To the reader of today, one of the most interesting things about this well-paced and beguiling novel is that it was written in 1973. It makes a bold and intriguing effort to get inside the minds of the colonial settlers of the 1850s, as they wrestle with the consequences of the Indian Mutiny. But the reader of today is conscious of India primarily as the rising economic giant, where software and call centres grow with astonishing pace. The world's idea of India is having to be updated constantly. So the novel is a snapshot both of the time at which it is set, 1857, and of British attitudes to India at the time of writing.

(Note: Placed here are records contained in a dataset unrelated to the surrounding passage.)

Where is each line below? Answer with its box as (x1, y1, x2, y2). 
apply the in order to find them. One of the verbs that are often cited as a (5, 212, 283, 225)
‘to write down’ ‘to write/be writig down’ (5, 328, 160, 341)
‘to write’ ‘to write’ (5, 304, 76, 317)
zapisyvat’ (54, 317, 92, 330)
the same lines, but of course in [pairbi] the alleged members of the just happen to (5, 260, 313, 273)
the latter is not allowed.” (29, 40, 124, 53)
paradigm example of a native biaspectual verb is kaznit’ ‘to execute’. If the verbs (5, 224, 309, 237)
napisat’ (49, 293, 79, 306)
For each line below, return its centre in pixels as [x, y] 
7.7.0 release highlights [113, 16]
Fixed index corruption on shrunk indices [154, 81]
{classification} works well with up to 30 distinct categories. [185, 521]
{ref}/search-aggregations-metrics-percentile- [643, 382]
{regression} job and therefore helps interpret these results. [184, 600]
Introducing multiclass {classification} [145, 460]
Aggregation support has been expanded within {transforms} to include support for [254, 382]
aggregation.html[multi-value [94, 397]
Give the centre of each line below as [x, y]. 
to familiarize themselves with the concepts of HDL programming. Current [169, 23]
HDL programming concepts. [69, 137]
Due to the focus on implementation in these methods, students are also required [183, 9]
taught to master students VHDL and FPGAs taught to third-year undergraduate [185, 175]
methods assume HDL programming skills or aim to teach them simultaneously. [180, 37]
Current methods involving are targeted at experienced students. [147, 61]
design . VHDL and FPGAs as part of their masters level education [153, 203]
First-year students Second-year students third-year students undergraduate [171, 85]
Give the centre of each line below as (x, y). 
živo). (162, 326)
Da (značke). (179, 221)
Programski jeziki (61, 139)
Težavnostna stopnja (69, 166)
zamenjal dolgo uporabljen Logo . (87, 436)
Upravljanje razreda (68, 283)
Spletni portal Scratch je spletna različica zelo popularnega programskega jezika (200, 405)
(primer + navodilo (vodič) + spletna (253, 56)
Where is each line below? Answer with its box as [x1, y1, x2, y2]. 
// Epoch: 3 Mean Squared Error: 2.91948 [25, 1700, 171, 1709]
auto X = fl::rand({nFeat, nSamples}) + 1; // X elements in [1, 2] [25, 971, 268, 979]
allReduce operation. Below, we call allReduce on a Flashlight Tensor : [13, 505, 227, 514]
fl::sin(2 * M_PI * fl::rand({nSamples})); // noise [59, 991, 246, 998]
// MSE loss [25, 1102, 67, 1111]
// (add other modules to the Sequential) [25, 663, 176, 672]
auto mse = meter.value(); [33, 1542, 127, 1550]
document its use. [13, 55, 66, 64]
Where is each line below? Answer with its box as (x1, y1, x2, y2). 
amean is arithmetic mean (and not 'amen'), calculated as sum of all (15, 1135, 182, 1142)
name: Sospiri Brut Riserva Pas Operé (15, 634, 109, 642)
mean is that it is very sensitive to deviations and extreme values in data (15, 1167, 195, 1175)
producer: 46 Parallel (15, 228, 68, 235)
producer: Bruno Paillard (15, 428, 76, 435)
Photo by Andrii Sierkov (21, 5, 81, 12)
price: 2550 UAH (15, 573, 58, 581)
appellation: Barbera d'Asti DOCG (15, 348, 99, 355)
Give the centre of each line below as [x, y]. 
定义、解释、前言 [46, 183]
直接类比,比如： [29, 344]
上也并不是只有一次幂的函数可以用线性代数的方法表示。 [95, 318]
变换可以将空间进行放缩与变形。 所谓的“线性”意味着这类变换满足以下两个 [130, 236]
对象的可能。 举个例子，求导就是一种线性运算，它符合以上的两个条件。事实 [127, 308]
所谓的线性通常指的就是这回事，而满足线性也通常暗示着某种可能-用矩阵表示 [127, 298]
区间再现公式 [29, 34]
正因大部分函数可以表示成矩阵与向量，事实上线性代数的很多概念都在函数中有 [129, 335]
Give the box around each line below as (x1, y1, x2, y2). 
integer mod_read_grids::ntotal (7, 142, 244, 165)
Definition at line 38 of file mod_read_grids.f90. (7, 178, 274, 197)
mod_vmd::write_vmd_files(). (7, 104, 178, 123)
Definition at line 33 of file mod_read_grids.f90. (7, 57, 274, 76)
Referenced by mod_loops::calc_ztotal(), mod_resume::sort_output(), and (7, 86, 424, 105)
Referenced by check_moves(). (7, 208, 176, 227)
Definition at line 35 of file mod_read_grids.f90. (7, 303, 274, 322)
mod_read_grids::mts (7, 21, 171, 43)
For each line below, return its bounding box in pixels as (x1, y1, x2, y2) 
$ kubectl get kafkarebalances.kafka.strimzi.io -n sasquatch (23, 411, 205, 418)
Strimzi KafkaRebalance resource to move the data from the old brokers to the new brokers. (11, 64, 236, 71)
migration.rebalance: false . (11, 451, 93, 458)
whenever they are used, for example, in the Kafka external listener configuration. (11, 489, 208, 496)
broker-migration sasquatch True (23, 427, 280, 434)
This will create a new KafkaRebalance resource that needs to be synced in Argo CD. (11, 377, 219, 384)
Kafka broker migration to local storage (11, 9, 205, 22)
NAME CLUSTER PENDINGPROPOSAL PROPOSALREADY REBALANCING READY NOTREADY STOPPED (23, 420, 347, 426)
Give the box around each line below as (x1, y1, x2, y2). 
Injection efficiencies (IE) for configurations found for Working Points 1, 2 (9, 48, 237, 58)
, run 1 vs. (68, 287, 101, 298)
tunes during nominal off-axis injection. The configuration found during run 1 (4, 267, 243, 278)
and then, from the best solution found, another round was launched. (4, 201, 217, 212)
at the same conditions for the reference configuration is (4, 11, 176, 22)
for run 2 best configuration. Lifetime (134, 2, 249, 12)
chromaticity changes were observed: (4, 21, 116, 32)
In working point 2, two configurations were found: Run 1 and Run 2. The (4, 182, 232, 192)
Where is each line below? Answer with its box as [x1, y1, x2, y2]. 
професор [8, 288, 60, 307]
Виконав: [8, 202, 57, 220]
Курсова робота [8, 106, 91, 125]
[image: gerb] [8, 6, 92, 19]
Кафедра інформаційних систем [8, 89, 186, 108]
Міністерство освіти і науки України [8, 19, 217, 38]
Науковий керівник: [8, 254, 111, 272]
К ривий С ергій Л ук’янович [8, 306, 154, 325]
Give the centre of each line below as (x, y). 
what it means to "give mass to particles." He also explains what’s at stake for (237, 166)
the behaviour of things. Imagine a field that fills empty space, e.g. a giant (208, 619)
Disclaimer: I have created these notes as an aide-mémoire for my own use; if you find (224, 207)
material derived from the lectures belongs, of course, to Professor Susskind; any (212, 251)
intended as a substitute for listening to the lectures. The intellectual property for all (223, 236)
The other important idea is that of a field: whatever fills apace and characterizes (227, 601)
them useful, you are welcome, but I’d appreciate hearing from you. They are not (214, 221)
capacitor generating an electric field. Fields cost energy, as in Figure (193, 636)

The characters of the novel are drawn almost exclusively from the British colonial class and Farrell devotes a lot of intellectual energy to portraying their thought processes as they deal with a bloody and in many ways horrific uprising. Part of this artifice requires him to describe real horrors in the most mundane and workmanlike terms, reflecting the distant and incomprehending viewpoint of his characters. This is sometimes hilarious.

The all-consuming concern of some protagonists for doctrinal disputes within the Church of England, even in the face of impending death, is both amusing and, to the modern eye, almost satirical in its description. But it serves a purpose in reminding us that such matters were of real significance. After all, what are the equivalents in today's Britain? Whether the X Factor is better than Britain's Got Talent? Whether nuclear power should be eschewed?  What would we worry about if we thought we would be either violently murdered or starve to death within the next couple of days?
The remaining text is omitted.